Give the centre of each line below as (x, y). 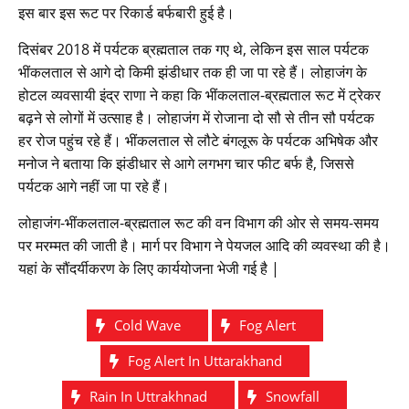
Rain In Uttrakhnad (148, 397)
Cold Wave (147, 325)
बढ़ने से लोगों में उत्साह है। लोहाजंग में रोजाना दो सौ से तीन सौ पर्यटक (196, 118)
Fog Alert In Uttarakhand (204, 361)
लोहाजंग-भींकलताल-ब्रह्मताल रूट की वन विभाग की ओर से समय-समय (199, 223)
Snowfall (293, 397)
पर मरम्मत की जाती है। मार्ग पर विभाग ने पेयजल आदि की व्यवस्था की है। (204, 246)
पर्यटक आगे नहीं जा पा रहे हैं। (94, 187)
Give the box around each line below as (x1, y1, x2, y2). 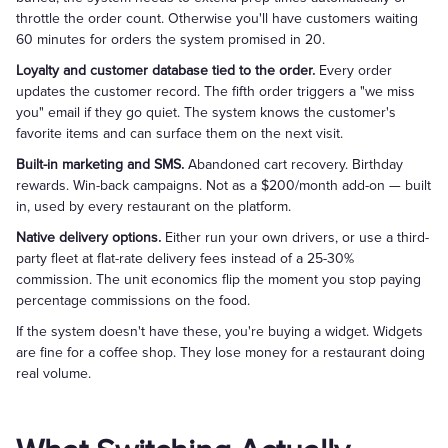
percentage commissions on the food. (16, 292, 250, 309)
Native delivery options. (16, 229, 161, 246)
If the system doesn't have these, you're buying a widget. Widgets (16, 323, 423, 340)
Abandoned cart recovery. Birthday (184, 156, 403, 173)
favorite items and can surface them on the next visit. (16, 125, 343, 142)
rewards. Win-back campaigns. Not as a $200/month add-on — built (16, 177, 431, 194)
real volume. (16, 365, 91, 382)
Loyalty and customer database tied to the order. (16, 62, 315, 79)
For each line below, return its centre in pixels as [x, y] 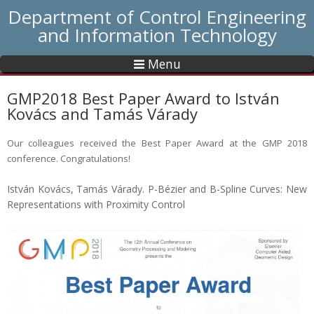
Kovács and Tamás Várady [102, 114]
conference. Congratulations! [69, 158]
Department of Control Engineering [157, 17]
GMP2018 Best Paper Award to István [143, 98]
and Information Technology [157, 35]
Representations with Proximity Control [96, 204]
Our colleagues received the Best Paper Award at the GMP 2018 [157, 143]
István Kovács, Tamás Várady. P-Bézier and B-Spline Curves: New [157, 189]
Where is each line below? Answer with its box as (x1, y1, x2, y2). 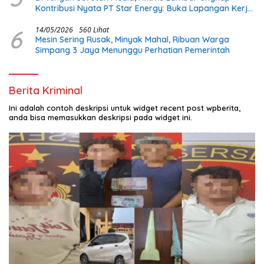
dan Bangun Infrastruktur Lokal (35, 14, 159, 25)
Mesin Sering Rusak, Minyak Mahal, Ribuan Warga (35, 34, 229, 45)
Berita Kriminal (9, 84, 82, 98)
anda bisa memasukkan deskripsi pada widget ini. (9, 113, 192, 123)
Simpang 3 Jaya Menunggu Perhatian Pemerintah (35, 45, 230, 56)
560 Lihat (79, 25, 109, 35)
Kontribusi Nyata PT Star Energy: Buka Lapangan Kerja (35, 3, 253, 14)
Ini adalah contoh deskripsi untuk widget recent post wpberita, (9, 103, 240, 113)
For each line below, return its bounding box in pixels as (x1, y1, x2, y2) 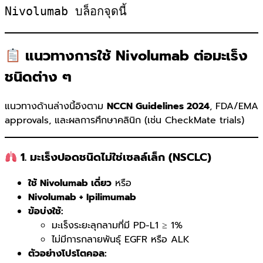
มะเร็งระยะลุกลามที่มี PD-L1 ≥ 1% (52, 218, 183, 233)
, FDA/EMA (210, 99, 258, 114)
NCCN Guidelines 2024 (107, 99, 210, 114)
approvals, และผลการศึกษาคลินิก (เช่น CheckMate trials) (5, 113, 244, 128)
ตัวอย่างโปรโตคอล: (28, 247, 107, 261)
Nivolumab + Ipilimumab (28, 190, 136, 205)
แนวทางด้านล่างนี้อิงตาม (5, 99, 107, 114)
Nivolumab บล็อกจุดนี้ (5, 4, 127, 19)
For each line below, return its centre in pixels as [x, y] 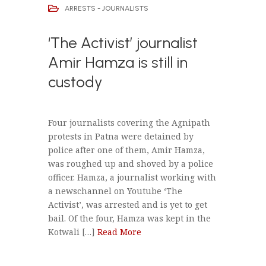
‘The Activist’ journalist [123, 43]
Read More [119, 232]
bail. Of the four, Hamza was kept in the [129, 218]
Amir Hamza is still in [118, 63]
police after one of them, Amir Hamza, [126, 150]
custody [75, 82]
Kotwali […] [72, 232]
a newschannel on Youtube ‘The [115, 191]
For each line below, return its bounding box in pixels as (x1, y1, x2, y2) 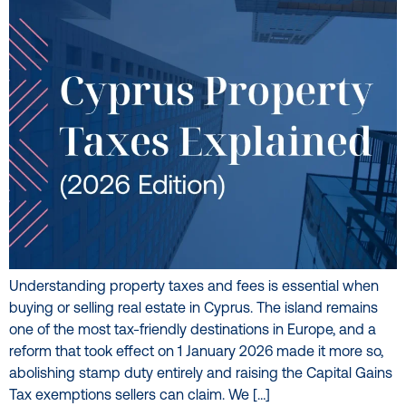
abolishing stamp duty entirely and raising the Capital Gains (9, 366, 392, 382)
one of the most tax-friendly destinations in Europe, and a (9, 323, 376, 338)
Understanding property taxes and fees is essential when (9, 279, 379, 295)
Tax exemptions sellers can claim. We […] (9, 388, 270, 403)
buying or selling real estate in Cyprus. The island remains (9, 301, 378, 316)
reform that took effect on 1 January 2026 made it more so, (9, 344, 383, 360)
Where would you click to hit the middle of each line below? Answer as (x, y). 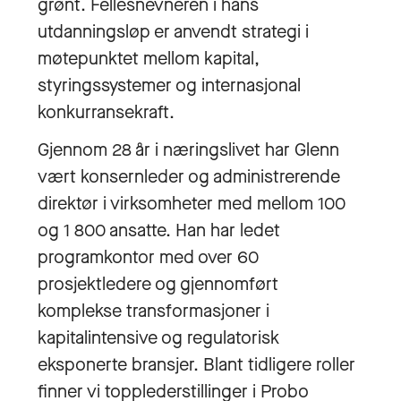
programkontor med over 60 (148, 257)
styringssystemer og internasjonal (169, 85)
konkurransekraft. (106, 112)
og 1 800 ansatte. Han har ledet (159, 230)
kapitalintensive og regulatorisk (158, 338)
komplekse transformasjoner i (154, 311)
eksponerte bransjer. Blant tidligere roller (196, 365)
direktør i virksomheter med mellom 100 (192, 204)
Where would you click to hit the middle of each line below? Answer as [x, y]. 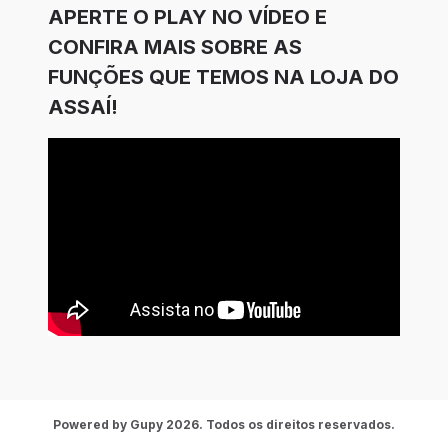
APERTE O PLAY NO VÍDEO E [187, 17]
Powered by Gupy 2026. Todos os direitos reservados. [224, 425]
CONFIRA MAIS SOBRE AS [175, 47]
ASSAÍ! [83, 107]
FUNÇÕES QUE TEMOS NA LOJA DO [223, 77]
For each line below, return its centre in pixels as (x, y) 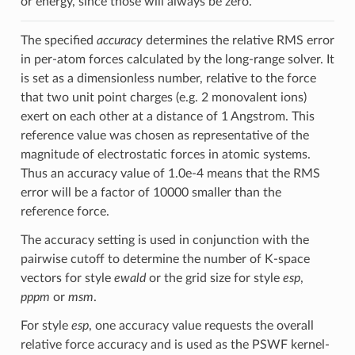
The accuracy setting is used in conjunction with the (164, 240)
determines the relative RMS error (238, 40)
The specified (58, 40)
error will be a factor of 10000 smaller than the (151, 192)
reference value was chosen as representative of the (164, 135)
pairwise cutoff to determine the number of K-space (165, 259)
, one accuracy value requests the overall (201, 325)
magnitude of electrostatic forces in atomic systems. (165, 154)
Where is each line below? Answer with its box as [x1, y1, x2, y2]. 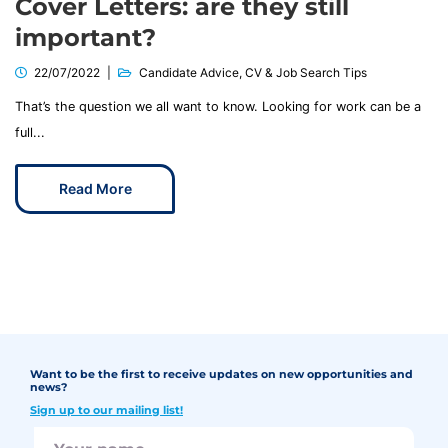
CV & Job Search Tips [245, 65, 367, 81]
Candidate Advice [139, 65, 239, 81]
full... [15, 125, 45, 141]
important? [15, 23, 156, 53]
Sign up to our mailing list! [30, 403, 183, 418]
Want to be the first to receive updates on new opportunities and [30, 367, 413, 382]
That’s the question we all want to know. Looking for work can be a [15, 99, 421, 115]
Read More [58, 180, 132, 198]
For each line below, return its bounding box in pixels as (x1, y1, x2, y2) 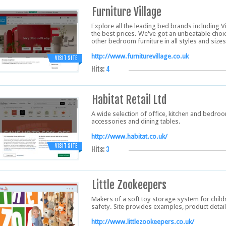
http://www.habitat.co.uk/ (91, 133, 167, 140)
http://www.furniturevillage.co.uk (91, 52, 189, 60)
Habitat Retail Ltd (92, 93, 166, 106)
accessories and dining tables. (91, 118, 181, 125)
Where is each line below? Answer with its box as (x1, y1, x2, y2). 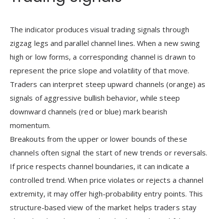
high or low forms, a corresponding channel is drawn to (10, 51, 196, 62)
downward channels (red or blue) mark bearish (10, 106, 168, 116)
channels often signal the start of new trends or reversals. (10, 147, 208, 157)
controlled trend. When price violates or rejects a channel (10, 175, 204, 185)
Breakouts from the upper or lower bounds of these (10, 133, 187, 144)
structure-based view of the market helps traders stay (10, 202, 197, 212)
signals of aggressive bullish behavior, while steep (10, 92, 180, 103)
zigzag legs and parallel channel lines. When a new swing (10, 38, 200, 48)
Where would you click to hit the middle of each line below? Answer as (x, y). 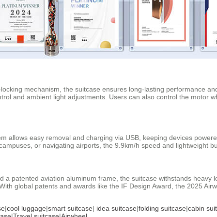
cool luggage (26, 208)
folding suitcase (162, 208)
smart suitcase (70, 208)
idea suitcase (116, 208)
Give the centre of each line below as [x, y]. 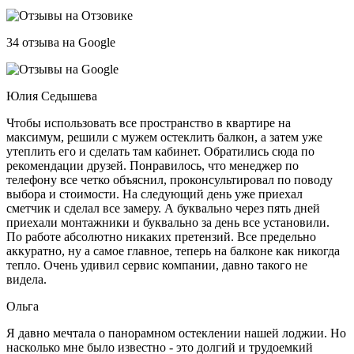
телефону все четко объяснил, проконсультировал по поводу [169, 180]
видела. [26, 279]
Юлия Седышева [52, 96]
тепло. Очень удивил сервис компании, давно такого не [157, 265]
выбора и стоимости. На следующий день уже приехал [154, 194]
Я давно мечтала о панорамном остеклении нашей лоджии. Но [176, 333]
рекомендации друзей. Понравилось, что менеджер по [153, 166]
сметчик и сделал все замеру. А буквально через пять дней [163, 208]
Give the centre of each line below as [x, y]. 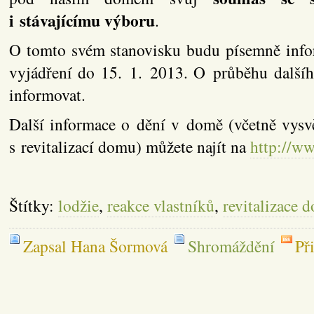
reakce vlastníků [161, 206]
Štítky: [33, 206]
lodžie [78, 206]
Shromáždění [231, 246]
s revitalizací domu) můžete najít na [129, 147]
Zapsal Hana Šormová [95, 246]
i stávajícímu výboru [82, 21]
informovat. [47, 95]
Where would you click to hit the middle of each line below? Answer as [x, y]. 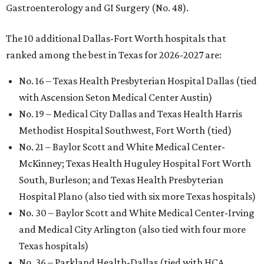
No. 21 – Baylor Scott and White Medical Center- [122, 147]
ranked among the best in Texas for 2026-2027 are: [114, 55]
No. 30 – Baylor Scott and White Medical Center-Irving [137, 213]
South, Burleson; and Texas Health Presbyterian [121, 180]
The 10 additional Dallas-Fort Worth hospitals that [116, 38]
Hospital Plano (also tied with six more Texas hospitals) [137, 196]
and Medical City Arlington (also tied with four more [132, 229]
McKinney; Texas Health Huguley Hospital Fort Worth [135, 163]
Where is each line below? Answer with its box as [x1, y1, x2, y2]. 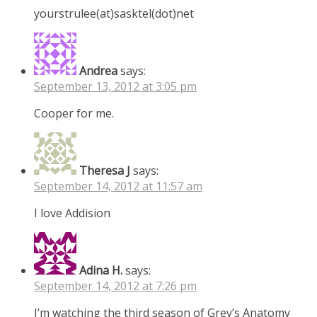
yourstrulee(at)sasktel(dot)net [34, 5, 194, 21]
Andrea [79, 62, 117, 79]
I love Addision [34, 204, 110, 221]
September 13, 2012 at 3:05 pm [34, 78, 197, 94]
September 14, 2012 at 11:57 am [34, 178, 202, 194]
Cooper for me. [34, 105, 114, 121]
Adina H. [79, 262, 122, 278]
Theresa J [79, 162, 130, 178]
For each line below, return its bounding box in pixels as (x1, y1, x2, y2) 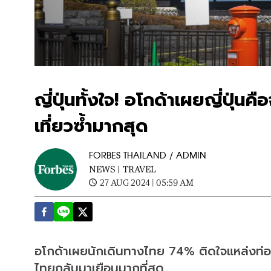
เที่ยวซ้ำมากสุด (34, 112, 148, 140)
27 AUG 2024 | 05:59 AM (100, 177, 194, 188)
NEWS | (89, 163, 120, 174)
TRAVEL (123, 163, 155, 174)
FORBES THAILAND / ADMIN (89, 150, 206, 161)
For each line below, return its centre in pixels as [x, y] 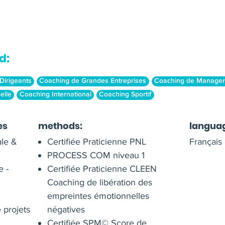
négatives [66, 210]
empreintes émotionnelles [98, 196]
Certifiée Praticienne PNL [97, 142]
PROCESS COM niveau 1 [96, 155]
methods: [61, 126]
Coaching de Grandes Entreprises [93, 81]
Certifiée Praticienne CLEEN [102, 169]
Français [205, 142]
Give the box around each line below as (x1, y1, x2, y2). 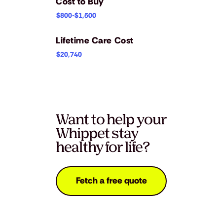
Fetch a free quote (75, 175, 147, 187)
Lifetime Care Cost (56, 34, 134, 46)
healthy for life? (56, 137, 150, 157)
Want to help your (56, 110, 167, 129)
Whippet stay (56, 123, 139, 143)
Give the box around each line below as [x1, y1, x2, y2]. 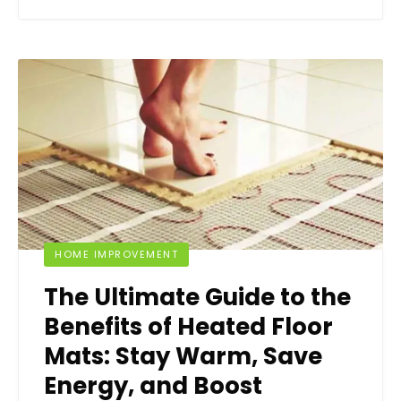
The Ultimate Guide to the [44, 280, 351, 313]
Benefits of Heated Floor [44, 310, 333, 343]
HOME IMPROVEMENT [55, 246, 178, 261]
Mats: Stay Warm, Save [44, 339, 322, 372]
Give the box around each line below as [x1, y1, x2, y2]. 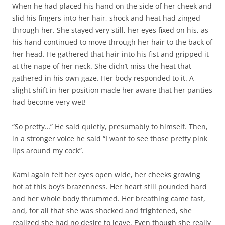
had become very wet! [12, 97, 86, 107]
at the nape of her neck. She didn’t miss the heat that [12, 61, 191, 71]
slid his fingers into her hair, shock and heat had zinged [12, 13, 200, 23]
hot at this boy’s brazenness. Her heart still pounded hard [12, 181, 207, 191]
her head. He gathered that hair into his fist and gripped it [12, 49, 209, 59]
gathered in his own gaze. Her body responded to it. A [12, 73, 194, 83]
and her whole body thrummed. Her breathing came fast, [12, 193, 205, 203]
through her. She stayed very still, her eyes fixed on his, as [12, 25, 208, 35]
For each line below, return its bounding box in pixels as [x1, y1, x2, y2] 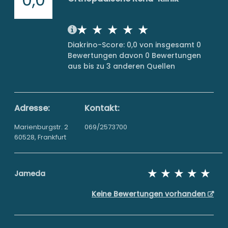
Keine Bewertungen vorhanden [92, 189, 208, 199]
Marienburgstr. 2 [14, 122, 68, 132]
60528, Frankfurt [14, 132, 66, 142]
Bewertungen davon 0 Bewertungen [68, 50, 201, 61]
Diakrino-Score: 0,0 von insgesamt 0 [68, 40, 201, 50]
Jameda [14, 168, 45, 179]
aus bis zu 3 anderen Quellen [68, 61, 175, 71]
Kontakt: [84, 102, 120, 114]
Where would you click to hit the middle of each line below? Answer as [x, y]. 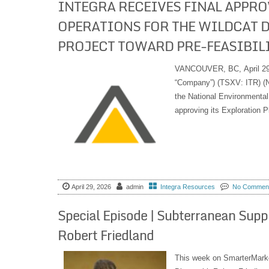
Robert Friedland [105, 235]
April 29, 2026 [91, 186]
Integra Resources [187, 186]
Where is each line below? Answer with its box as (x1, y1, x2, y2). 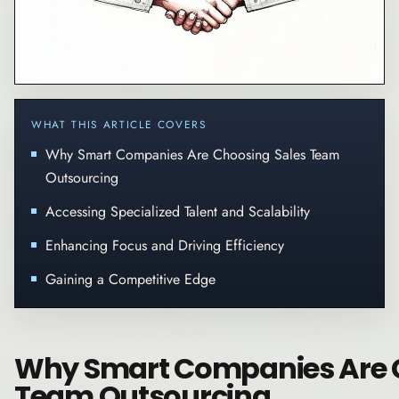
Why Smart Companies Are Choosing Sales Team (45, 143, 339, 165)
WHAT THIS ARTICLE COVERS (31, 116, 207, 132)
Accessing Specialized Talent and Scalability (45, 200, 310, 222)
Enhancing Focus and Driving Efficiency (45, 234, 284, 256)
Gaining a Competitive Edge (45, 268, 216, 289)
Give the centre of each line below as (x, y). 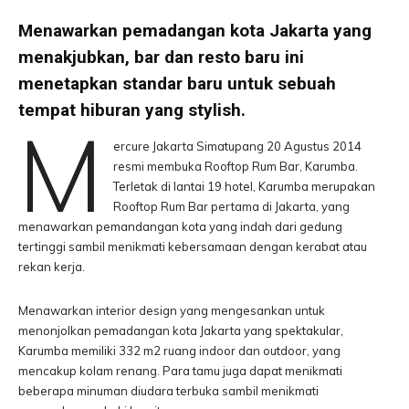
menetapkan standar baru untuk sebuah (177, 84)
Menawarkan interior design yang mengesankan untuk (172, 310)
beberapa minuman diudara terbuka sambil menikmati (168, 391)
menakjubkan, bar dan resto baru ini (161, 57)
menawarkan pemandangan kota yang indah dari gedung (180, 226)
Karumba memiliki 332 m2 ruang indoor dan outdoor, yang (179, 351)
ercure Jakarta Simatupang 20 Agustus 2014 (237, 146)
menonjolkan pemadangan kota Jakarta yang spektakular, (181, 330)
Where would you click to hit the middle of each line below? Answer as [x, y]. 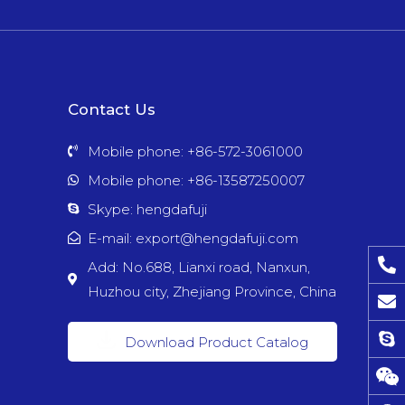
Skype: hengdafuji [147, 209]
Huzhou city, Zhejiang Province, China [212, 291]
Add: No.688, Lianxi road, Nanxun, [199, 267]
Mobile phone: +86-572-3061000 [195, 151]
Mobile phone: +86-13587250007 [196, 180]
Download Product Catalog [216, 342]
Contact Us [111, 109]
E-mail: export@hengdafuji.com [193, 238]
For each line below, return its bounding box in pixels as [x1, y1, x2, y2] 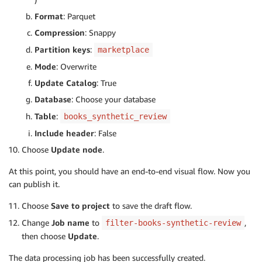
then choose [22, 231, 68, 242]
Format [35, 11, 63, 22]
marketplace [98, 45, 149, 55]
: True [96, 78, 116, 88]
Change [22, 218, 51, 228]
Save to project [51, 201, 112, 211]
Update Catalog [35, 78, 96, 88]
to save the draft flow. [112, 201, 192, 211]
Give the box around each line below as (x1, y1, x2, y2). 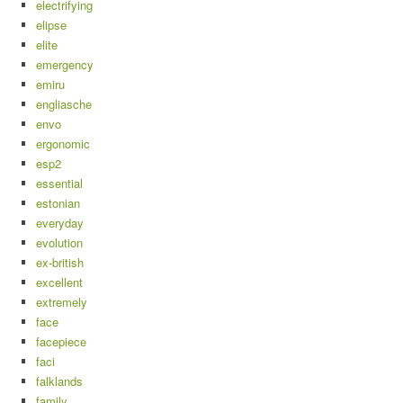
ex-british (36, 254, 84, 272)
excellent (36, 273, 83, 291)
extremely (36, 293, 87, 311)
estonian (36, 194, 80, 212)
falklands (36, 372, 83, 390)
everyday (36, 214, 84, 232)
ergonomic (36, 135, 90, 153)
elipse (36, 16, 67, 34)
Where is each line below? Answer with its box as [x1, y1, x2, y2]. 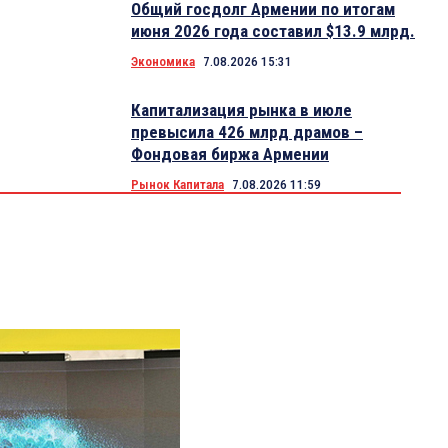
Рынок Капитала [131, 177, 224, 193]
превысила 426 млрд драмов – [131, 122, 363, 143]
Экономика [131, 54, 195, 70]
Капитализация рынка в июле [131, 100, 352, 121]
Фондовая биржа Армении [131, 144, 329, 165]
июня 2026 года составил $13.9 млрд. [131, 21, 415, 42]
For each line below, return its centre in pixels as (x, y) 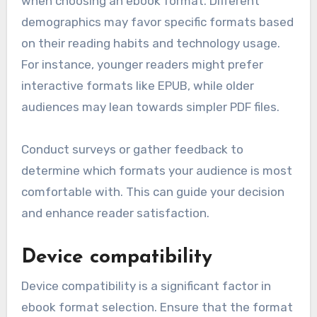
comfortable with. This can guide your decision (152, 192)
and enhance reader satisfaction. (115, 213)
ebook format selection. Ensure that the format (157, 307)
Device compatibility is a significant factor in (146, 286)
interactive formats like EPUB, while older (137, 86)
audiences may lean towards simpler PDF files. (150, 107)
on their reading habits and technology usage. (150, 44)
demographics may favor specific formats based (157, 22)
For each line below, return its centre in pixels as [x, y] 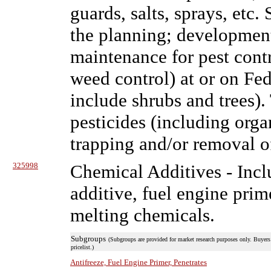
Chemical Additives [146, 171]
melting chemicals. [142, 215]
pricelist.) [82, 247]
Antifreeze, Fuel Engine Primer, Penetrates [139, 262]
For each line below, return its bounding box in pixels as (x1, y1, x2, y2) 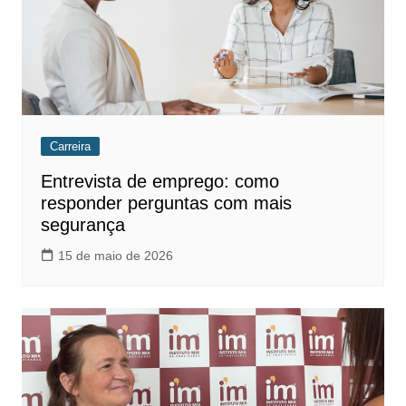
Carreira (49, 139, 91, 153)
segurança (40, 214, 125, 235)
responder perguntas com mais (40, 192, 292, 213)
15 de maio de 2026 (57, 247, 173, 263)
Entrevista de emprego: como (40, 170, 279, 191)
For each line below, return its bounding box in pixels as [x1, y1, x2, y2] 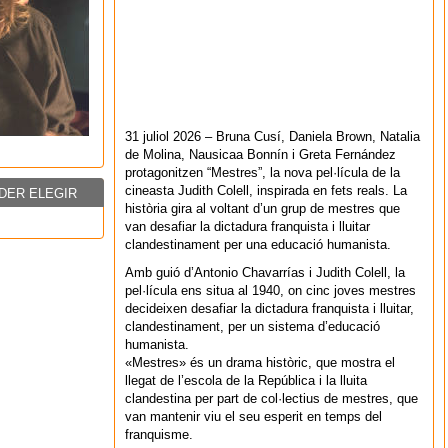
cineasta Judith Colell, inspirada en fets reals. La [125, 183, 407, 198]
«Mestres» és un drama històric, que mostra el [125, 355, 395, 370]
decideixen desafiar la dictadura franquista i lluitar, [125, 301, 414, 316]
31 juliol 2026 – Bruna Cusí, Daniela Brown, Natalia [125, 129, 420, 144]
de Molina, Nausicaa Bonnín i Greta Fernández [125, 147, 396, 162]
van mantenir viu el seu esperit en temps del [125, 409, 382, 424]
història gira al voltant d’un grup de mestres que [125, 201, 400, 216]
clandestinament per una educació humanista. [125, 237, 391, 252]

######

EXERCISE INSTRUCTIONS: Looking at the records above, say how many of their lines include the word "Kovács", with no other words.

RESPONSE BELOW: 2